Orange County had comparatively few deceased voters on its rolls, with 210 out of 102,752 registered voters.

The project has not made any potential cases of voter fraud public because it is still in the process of analyzing that data.

Conservative politicians, including N.C. gubernatorial candidate Pat McCrory, have advocated for a state voter identification law to guard against cases of voter fraud.

Brian Nick, a spokesman for McCrory, said requiring an ID to vote would not disenfranchise voters.

“There’s a variety of things that people are required to show an ID for across the spectrum, so just choosing voting as something that’s not fair when pretty much anything that you do on a daily basis requires an ID is a little disingenuous,” Nick said.

But Democratic candidate Lt. Gov.
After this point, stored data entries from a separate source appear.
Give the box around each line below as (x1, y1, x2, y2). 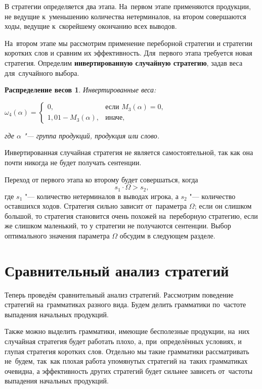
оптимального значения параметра (5, 230, 110, 240)
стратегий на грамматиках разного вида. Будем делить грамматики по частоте (5, 299, 246, 310)
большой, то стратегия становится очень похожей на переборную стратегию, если (5, 210, 258, 221)
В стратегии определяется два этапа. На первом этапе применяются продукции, (5, 1, 251, 11)
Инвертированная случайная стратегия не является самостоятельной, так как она (5, 147, 253, 158)
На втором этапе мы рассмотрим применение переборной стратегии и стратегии (5, 37, 252, 48)
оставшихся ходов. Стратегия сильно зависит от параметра (5, 201, 187, 211)
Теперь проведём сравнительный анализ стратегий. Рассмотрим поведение (5, 289, 234, 300)
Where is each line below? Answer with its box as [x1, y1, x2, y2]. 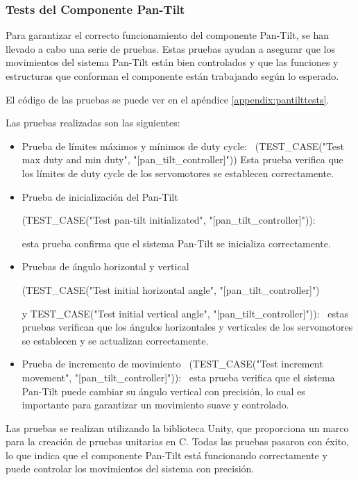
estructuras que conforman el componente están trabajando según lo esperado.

Walter Dalton disagrees.

Dalton does not support a state voter ID law due to exaggerated statistics about voter fraud, said Schorr Johnson, a spokesman for Dalton.

“Voter ID laws are a solution in search of a problem,” he said.

The Voter Integrity Project, which identifies itself as a non-partisan, nonprofit organization that advocates for fair elections, supports requiring an ID for voting.

But DeLancy stressed that it is not a partisan issue.

“When people want to talk about it in terms of racism or in terms of partisan (issues), they are trying to change the subject,” he said.